Copy every line of the records below that holds the word "hours".

Saved data entries
_ _ _ _ _
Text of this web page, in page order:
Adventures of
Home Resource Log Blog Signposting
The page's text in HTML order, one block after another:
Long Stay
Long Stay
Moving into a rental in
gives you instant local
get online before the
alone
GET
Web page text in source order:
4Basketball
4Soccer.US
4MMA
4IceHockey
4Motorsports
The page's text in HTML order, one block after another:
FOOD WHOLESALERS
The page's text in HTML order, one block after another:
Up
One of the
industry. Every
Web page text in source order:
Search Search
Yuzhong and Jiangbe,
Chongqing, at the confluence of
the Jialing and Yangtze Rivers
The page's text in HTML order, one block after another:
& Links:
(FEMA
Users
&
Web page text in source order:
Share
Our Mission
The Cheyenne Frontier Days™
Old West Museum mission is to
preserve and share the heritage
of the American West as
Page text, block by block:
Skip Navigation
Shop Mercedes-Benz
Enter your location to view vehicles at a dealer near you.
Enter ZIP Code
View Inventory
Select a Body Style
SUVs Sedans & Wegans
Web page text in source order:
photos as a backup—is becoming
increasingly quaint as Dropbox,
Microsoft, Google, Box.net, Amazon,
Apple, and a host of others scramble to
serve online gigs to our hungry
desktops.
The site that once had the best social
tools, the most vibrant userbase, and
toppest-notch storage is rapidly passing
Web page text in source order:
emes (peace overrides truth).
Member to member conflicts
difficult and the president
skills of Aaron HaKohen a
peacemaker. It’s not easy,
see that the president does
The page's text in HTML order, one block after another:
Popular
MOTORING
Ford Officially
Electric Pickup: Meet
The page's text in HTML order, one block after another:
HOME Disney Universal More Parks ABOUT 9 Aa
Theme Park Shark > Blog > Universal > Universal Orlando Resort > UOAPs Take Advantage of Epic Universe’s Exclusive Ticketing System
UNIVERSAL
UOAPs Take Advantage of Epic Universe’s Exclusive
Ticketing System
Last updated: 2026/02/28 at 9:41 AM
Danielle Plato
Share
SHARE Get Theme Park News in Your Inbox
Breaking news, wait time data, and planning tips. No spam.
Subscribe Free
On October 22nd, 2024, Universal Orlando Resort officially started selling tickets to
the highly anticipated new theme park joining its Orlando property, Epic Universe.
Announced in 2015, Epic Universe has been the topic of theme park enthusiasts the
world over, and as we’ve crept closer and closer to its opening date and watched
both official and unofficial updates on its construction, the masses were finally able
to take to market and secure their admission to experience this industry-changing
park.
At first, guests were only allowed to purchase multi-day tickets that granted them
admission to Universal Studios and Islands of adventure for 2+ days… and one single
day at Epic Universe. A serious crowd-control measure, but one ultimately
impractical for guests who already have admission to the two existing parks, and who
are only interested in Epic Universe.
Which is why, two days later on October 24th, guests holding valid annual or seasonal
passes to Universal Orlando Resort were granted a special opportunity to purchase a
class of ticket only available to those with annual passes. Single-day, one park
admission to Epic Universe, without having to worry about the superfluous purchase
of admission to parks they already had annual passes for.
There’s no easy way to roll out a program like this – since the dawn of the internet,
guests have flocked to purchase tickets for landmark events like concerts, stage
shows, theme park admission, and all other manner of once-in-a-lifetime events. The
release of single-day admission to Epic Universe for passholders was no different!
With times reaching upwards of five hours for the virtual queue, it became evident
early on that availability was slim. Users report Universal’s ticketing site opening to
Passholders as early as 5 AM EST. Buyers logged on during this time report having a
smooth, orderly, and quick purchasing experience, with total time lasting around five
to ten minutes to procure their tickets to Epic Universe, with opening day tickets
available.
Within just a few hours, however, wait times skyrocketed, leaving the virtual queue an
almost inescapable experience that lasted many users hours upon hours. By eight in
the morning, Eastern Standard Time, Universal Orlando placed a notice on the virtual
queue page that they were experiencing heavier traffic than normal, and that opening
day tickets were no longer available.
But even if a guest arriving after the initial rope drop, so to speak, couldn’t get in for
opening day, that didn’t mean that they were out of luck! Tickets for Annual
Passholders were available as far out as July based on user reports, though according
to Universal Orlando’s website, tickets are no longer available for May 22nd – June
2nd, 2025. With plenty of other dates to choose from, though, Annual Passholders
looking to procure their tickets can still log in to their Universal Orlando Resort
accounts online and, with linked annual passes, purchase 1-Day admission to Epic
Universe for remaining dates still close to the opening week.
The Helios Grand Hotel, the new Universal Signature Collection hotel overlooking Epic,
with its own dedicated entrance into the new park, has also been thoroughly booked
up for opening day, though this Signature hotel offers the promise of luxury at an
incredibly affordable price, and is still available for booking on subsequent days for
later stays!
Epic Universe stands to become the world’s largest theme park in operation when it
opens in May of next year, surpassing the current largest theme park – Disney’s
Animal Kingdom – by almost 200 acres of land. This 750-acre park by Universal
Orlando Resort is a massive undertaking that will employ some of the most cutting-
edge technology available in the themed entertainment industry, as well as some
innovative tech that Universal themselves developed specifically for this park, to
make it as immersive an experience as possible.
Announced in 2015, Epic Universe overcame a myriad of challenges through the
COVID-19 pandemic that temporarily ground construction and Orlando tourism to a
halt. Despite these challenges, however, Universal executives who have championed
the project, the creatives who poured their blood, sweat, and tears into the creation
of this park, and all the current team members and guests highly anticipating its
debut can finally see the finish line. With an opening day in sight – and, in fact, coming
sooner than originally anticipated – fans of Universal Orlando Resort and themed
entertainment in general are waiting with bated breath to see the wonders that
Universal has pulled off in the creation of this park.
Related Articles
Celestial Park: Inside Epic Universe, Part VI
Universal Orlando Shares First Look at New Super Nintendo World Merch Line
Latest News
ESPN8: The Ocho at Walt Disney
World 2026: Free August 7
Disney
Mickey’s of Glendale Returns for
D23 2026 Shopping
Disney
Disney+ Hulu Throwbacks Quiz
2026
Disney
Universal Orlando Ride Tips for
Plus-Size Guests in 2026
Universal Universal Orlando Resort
_ _ _ _ _
## ANSWER
With times reaching upwards of five hours for the virtual queue, it became evident
Within just a few hours, however, wait times skyrocketed, leaving the virtual queue an
almost inescapable experience that lasted many users hours upon hours. By eight in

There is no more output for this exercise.